This is because the type
command will preserve the UTF-8 BOM, so when you combine multiple files which have the BOM, the final file will contain multiple BOMs in various places in middle of the file.
If you are certain that all the SQL files that you want to combine, start with the BOM, then you can use the following script to remove the BOM from each of them before actually combining them.
This is done by piping the output of type
. The other side of pipe will consume the first 3 bytes (The BOM) with the help of 3 pause
commands. each pause
will consume one byte. The rest of stream will be send to the findstr
command to append it to final script.
Since the SQL files are encoded UTF-8 and they may contain any characters in the Unicode range, certain code pages will interfere with the operation and may cause the final SQL script to be corrupted.
So this has been taken into account and the batch file will be restarted with code page 437 which is safe for accessing any binary sequence.
@echo off
setlocal DisableDelayedExpansion
setlocal EnableDelayedExpansion
for /F "tokens=*" %%a in ('chcp') do for %%b in (%%a) do set "CP=%%~nb"

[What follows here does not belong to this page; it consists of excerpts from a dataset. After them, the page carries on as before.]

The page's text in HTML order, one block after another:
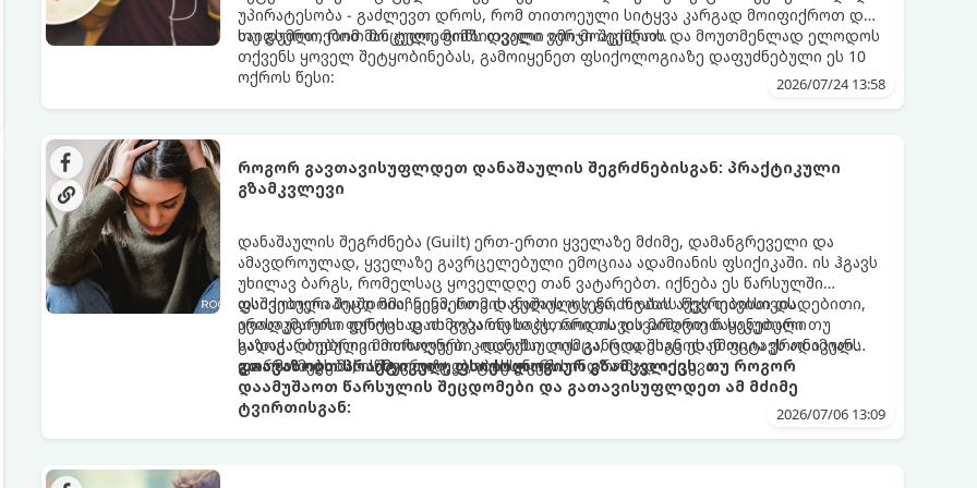
უპირატესობა - გაძლევთ დროს, რომ თითოეული სიტყვა კარგად მოიფიქროთ და
საიდუმლოებით მოცული, მიმზიდველი იმიჯი შექმნათ.
თუ გსურთ, რომ მან ტელეფონს თვალი ვერ მოაცილოს და მოუთმენლად ელოდოს
თქვენს ყოველ შეტყობინებას, გამოიყენეთ ფსიქოლოგიაზე დაფუძნებული ეს 10
ოქროს წესი:
2026/07/24 13:58
როგორ გავთავისუფლდეთ დანაშაულის შეგრძნებისგან: პრაქტიკული
გზამკვლევი
დანაშაულის შეგრძნება (Guilt) ერთ-ერთი ყველაზე მძიმე, დამანგრეველი და
ამავდროულად, ყველაზე გავრცელებული ემოციაა ადამიანის ფსიქიკაში. ის ჰგავს
უხილავ ბარგს, რომელსაც ყოველდღე თან ვატარებთ. იქნება ეს წარსულში
დაშვებული შეცდომა, ვინმესთვის გულის ტკენა, ოჯახის წევრებისთვის
არასაკმარისი დროის დათმობა თუ საკუთარი თავის მიმართ წაყენებული
გადაჭარბებული მოთხოვნები -დანაშაულის განცდა შიგნიდან ფიტავს ადამიანს
და ართმევს მას აწმყოთი ტკბობის უნარს.
ფსიქოთერაპიაში მიიჩნევა, რომ დანაშაულის გრძნობას აქვს თავისი დადებითი,
ევოლუციური ფუნქციაც ის გვკარნახობს, როდის დავარღვიეთ საკუთარი თუ
საზოგადოებრივი მორალური კოდექსი. თუმცა, როდესაც ეს ემოცია ქრონიკულ
ფორმას იღებს, ის ნევროზულ, ტოქსიკურ სინდრომად იქცევა.
გთავაზობთ პრაქტიკულ, ფსიქოლოგიურ გზამკვლევს, თუ როგორ
დაამუშაოთ წარსულის შეცდომები და გათავისუფლდეთ ამ მძიმე
ტვირთისგან:
2026/07/06 13:09
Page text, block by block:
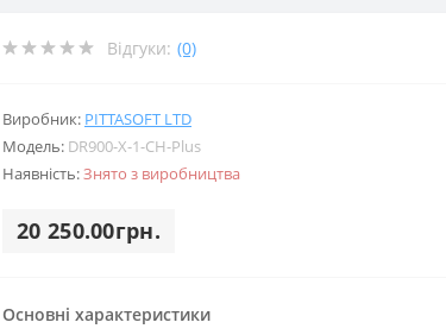
Відгуки: (0)
Виробник: PITTASOFT LTD
Модель: DR900-X-1-CH-Plus
Наявність:Знято з виробництва
20 250.00грн.
Основні характеристики
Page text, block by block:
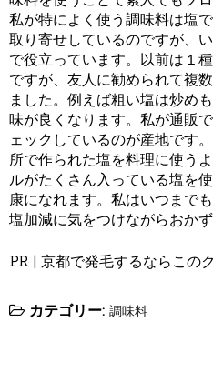
私が特によく使う調味料は塩
取り寄せしているのですが、
で役立っています。以前は１
ですが、友人に勧められて複
ました。例えば粗い塩は炒め
味が良くなります。私が通販
ェックしているのが産地です
所で作られた塩を料理に使う
ルがたくさん入っている塩を
康になれます。私はいつまで
塩加減に気をつけながらおかず
PR | 京都で発毛するならこの
カテゴリー: 調味料
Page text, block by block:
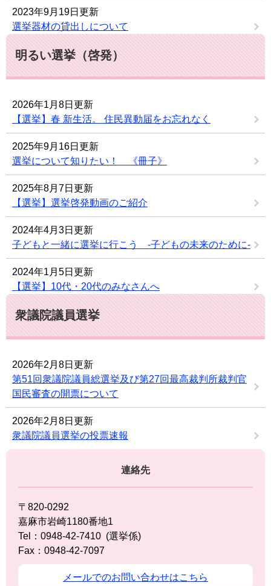
2023年9月19日更新
選挙器材の貸出しについて
明るい選挙（啓発）
2026年1月8日更新
【選挙】春 新生活。 住民異動届をお忘れなく
2025年9月16日更新
選挙について知りたい！ 《冊子》
2025年8月7日更新
【選挙】選挙啓発動画のご紹介
2024年4月3日更新
子どもと一緒に選挙に行こう -子どもの未来のために-
2024年1月5日更新
【選挙】10代・20代のみなさんへ
衆議院議員選挙
2026年2月8日更新
第51回衆議院議員総選挙及び第27回最高裁判所裁判官
国民審査の開票について
2026年2月8日更新
衆議院議員選挙の投票速報
連絡先
〒820-0292
嘉麻市岩崎1180番地1
Tel：0948-42-7410
選挙係
Fax：0948-42-7097
メールでのお問い合わせはこちら
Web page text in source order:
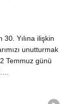
30. Yılına ilişkin
unutturmak
Temmuz günü
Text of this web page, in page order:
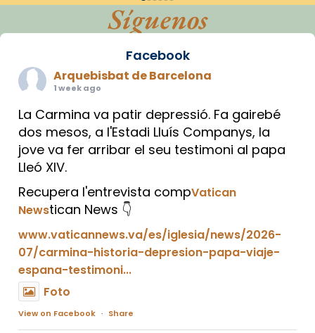
Síguenos
Facebook
Arquebisbat de Barcelona
1 week ago
La Carmina va patir depressió. Fa gairebé
dos mesos, a l'Estadi Lluís Companys, la
jove va fer arribar el seu testimoni al papa
Lleó XIV.
Recupera l'entrevista compVatican
Newstican News 👇
www.vaticannews.va/es/iglesia/news/2026-
07/carmina-historia-depresion-papa-viaje-
espana-testimoni...
Foto
View on Facebook · Share
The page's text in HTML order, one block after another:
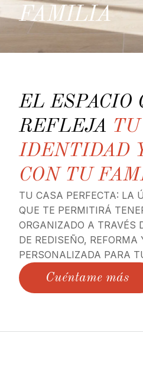
FAMILIA
EL ESPACIO
REFLEJA TU
IDENTIDAD
CON TU
TU CASA PERFECTA: LA
QUE TE PERMITIRÁ
ORGANIZADO A TRAVÉS
DE REDISEÑO, REFORMA
PERSONALIZADA PARA
Cuéntame más
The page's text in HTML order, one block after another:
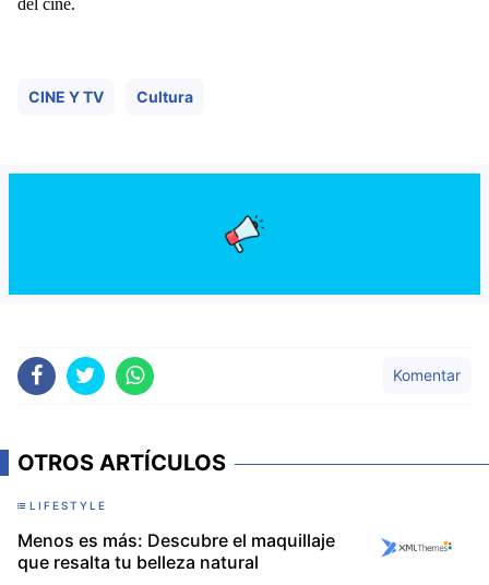
del cine.
CINE Y TV Cultura
Komentar
OTROS ARTÍCULOS
LIFESTYLE
Menos es más: Descubre el maquillaje
que resalta tu belleza natural
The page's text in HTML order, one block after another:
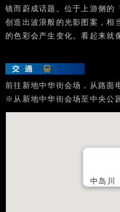
镜而蔚成话题。位于上游侧的
创造出波浪般的光影图案，相
的色彩会产生变化。看起来就
前往新地中华街会场，从路面
※从新地中华街会场至中央公
中岛川
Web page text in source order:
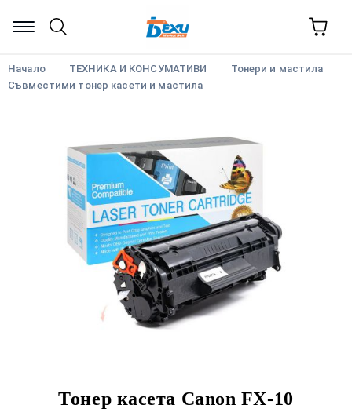
Начало ТЕХНИКА И КОНСУМАТИВИ
Тонери и мастила
Съвместими тонер касети и мастила
Тонер касета Canon FX-10
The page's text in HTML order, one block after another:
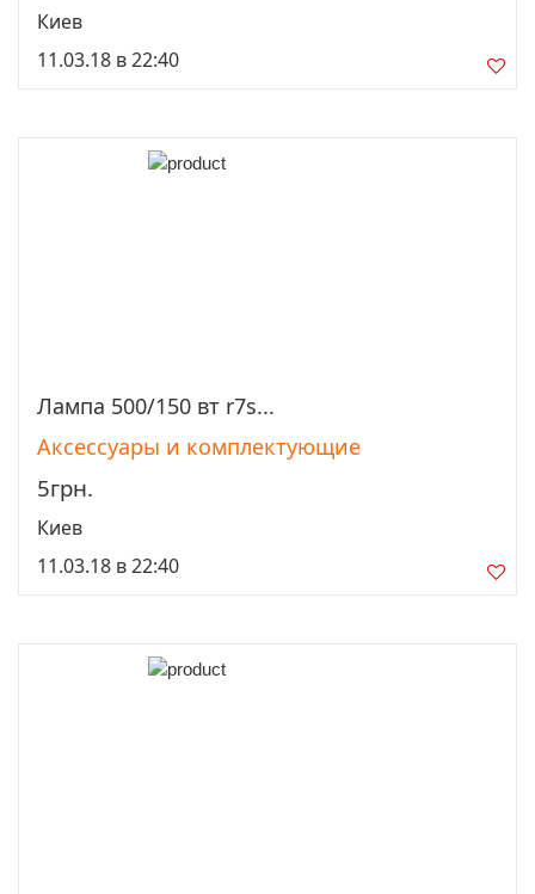
Киев
11.03.18 в 22:40
Просмотреть
Лампа 500/150 вт r7s...
Аксессуары и комплектующие
5грн.
Киев
11.03.18 в 22:40
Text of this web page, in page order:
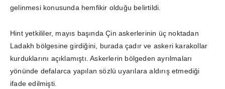
gelinmesi konusunda hemfikir olduğu belirtildi.
Hint yetkililer, mayıs başında Çin askerlerinin üç noktadan
Ladakh bölgesine girdiğini, burada çadır ve askeri karakollar
kurduklarını açıklamıştı. Askerlerin bölgeden ayrılmaları
yönünde defalarca yapılan sözlü uyarılara aldırış etmediği
ifade edilmişti.
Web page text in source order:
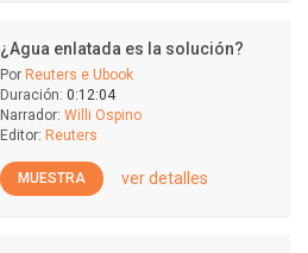
¿Agua enlatada es la solución?
Por Reuters e Ubook
Duración: 0:12:04
Narrador: Willi Ospino
Editor: Reuters
MUESTRA ver detalles
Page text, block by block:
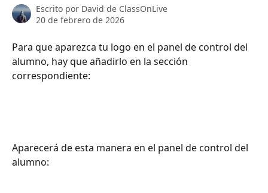
Escrito por David de ClassOnLive
20 de febrero de 2026
Para que aparezca tu logo en el panel de control del
alumno, hay que añadirlo en la sección
correspondiente:
Aparecerá de esta manera en el panel de control del
alumno:
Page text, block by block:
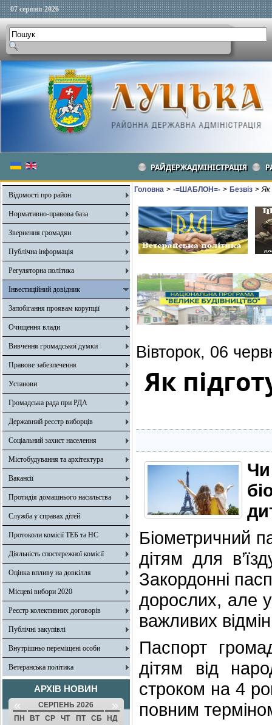
07 серпня 2026
РАЙДЕРЖАДМІНІСТРАЦІЯ
Відомості про район
Нормативно-правова база
Звернення громадян
Публічна інформація
Регуляторна політика
Інвестиційний довідник
Запобігання проявам корупції
Очищення влади
Вивчення громадської думки
Правове забезпечення
Установи
Громадська рада при РДА
Державний реєстр виборців
Соціальний захист населення
Містобудування та архітектура
Вакансії
Протидія домашнього насильства
Служба у справах дітей
Протоколи комісії ТЕБ та НС
Діяльність спостережної комісії
Оцінка впливу на довкілля
Місцеві вибори 2020
Реєстр колективних договорів
Публічні закупівлі
Внутрішньо переміщені особи
Ветеранська політика
АРХІВ НОВИН
« СЕРПЕНЬ 2026 »
ПН ВТ СР ЧТ ПТ СБ
НД
Головна > -=ШАБЛОН=- > Безвіз > Як
Вівторок, 06
Як
Біометричний
дітям для
Закордонні
дорослих, але
важливих
Паспорт
дітям від
строком на 4
повним
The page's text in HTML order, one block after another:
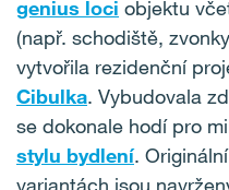
genius loci objektu
(např. schodiště,
vytvořila rezidenční
Cibulka. Vybudovala
se dokonale hodí pro
stylu bydlení.
variantách jsou
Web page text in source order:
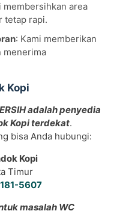
membersihkan area
tetap rapi.
: Kami memberikan
menerima
Kopi
adalah penyedia
Kopi terdekat.
bisa Anda hubungi:
Kopi
Timur
5607
masalah WC
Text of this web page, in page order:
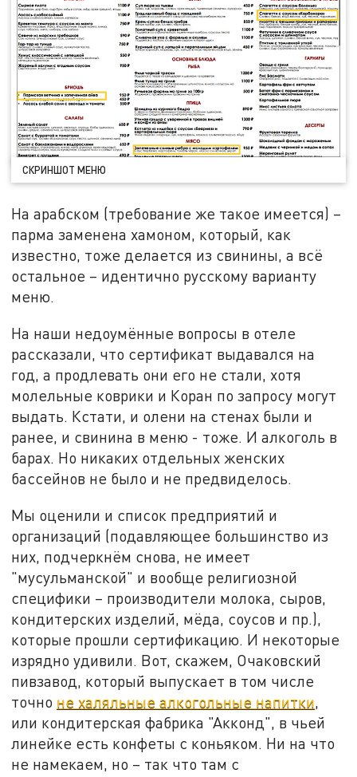
СКРИНШОТ МЕНЮ
На арабском (требование же такое имеется) –
парма заменена хамоном, который, как
известно, тоже делается из свинины, а всё
остальное – идентично русскому варианту
меню.
На наши недоумённые вопросы в отеле
рассказали, что сертификат выдавался на
год, а продлевать они его не стали, хотя
молельные коврики и Коран по запросу могут
выдать. Кстати, и олени на стенах были и
ранее, и свинина в меню - тоже. И алкоголь в
барах. Но никаких отдельных женских
бассейнов не было и не предвиделось.
Мы оценили и список предприятий и
организаций (подавляющее большинство из
них, подчеркнём снова, не имеет
"мусульманской" и вообще религиозной
специфики – производители молока, сыров,
кондитерских изделий, мёда, соусов и пр.),
которые прошли сертификацию. И некоторые
изрядно удивили. Вот, скажем, Очаковский
пивзавод, который выпускает в том числе
точно не халяльные алкогольные напитки,
или кондитерская фабрика "Акконд", в чьей
линейке есть конфеты с коньяком. Ни на что
не намекаем, но – так что там с
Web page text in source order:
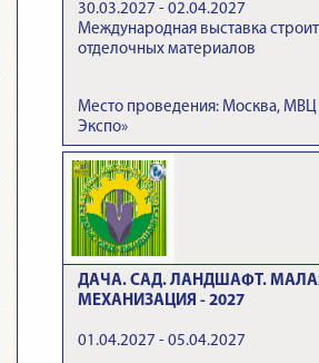
30.03.2027 - 02.04.2027
Международная выставка
отделочных материалов
Место проведения: Москва, МВЦ
Экспо»
ДАЧА. САД. ЛАНДШАФТ.
МЕХАНИЗАЦИЯ - 2027
01.04.2027 - 05.04.2027
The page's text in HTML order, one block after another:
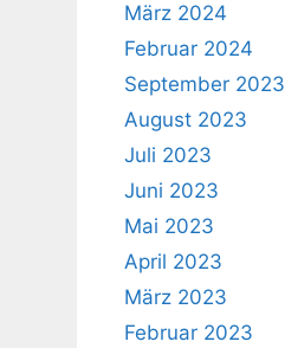
März 2024
Februar 2024
September 2023
August 2023
Juli 2023
Juni 2023
Mai 2023
April 2023
März 2023
Februar 2023
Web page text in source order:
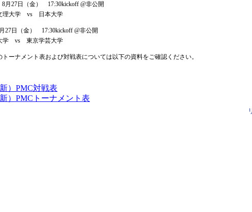
27日（金） 17:30kickoff @非公開
理大学 vs 日本大学
27日（金） 17:30kickoff @非公開
学 vs 東京学芸大学
トーナメント表および対戦表については以下の資料をご確認ください。
）PMC対戦表
）PMCトーナメント表
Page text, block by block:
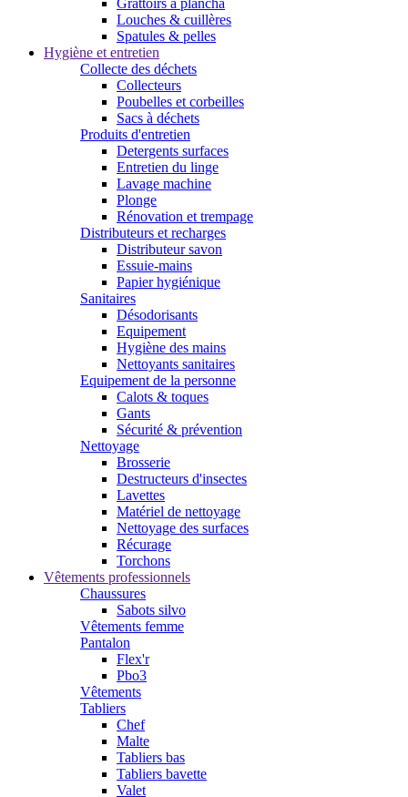
Grattoirs à plancha
Louches & cuillères
Spatules & pelles
Hygiène et entretien
Collecte des déchets
Collecteurs
Poubelles et corbeilles
Sacs à déchets
Produits d'entretien
Detergents surfaces
Entretien du linge
Lavage machine
Plonge
Rénovation et trempage
Distributeurs et recharges
Distributeur savon
Essuie-mains
Papier hygiénique
Sanitaires
Désodorisants
Equipement
Hygiène des mains
Nettoyants sanitaires
Equipement de la personne
Calots & toques
Gants
Sécurité & prévention
Nettoyage
Brosserie
Destructeurs d'insectes
Lavettes
Matériel de nettoyage
Nettoyage des surfaces
Récurage
Torchons
Vêtements professionnels
Chaussures
Sabots silvo
Vêtements femme
Pantalon
Flex'r
Pbo3
Vêtements
Tabliers
Chef
Malte
Tabliers bas
Tabliers bavette
Valet
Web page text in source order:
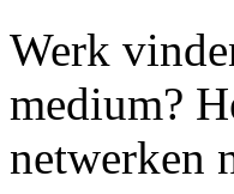
Werk
medium?
netwerken

if !CP! NEQ 437 if !CP! NEQ 65001 chcp 437 >nul && (
REM for file operations, the script must restatred in a new instance.
"%COMSPEC%" /c "%~f0"
REM Restoring previous code page
chcp !CP! >nul
exit /b
)
endlocal
set "RemoveUTF8BOM=(pause & pause & pause)>nul"
set "echoNL=echo("
set "FinalScript=C:\FinalScript\AllScripts.sql"
:: If you want the final script to start with UTF-8 BOM (This is optional)
:: Create an empty file in NotePad and save it as UTF8-BOM.txt with UTF-8 encoding.
:: Or Create a file in your HexEditor with this byte sequence: EF BB BF
:: and save it as UTF8-BOM.txt
:: The file must be exactly 3 bytes with the above sequence.
(
type "UTF8-BOM.txt" 2>nul
REM This assumes that all sql files start with UTF-8 BOM
REM If not, then they will loose their first 3 otherwise legitimate characters.
REM Resulting in a final corrupted script.
for %%A in (*.sql) do (type "%%~A" & %echoNL%)|(%RemoveUTF8BOM% & findstr "^")
)>"%FinalScript%"